- Goal of the exercise -
All lines after the one containing "the tt help. [40, 148]", together with that line itself, should be written out exactly, down to the last line of the entries below.

- Record set -
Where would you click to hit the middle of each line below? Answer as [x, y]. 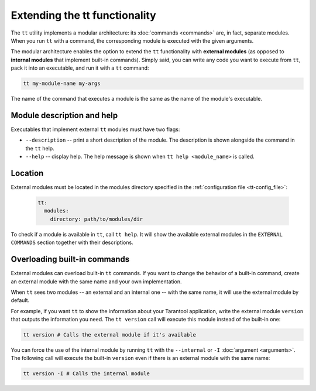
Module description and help [64, 115]
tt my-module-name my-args [62, 84]
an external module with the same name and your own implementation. [96, 282]
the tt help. [40, 148]
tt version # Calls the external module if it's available [109, 335]
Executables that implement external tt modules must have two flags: [95, 129]
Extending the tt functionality [83, 15]
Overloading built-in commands [70, 260]

- Answer for the task -
the tt help. [40, 148]
tt version # Calls the external module if it's available [109, 335]
Executables that implement external tt modules must have two flags: [95, 129]
Extending the tt functionality [83, 15]
Overloading built-in commands [70, 260]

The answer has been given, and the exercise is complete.